Was the application made out of time?
[3] Section 366 requires that a general protections application involving dismissal be made within 21 days after the dismissal took effect, or within such further period as the Commission allows under s.366(2).
[4] It was not disputed that the Applicant was dismissed from his employment as a Casual Bartender effective 11 April 2019. 1 The Applicant did not lodge his application until 13 May 2019. Accordingly, the period of 21 days ended at midnight on 2 May 2019 and the Application was lodged 11 days out of time.
[5] The Applicant asks that the Commission allow a further period for the application to be made. The Respondent opposes, seeking to rely on its written submissions only having declined to attend the hearing. 2
Are there exceptional circumstances?
[6] Having concluded that the application was made after the prescribed timeframe, it is necessary for the Applicant to obtain an extension of time under s.366(2) to make the application. This can only occur if I am satisfied that there are “exceptional circumstances”. The matters of which I must be satisfied are set out in s.366(2) of the Act.
[7] The exceptional circumstances test establishes a high hurdle for an applicant. 3 In this context, to be exceptional the circumstances must be out of the ordinary course, or unusual, or special, or uncommon, although they need not be unique or unprecedented.4 Exceptional circumstances can include a single exceptional matter, a combination of exceptional factors, or a combination of ordinary factors which, although individually of no particular significance, when taken together can be considered exceptional.5
[8] My consideration of the matters set out at s.366(2) follows.

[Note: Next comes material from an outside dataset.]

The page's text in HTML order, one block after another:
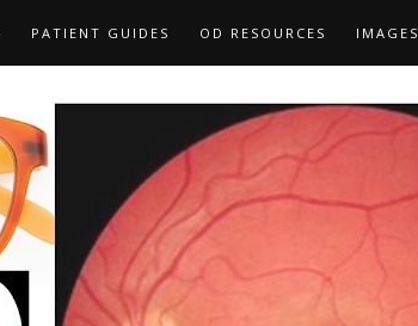
PATIENT GUIDES OD RESOURCES IMAGES

Reason for the delay – s.366(2)(a)
[9] The Act does not specify what reason for delay might tell in favour of granting an extension however decisions of the Commission have referred to an “acceptable” or “reasonable” or “credible” explanation. 6 The absence of an explanation for any part of the delay will usually weigh against an applicant in such an assessment whereas a credible explanation for the entirety of the delay will usually weigh in an applicant’s favour.7 Ultimately, it is a question of degree and insight.8
[10] The period of the delay is that commencing immediately after the time for lodging an application had expired and ending on the day on which the application was lodged. However, the circumstances from the date the dismissal took effect may be considered relevant in assessing the explanation for the delay. 9
[11] The Applicant acknowledged that there is nothing “exceptional” or “unusual” about his circumstances but maintained they should be considered “just” reasons for granting an extension of the time within which to file his application. 10
[12] Specifically, the Applicant said his delay was because he did not plan on challenging his dismissal but changed his mind after receiving new information that the Respondent had hired two new staff including a bartender. 11 This information was received on or around 5 May 2019.12
[13] On 5 May 2019, the Applicant contacted the General Manager of the Respondent (Mr Greg Anderson) about the new hires and requested a meeting to discuss his “unfair dismissal”, which the Respondent declined. An exchange of correspondence ensued over the period 6 to 8 May 2019. On 8 May 2019, the Respondent concluded by inviting the Applicant to “Please contact Fair Work and let me know if you need anything else”. 13
[14] After this exchange, the Applicant completed an unfair dismissal application form and, after being informed he did not meet the jurisdictional requirements, then completed this application alleging dismissal in breach of the general protections provisions. 14 At the hearing, the Applicant said it was not until around this time that he had looked at the Commission’s website and learned that there was a 21 day period for making an application which had already lapsed.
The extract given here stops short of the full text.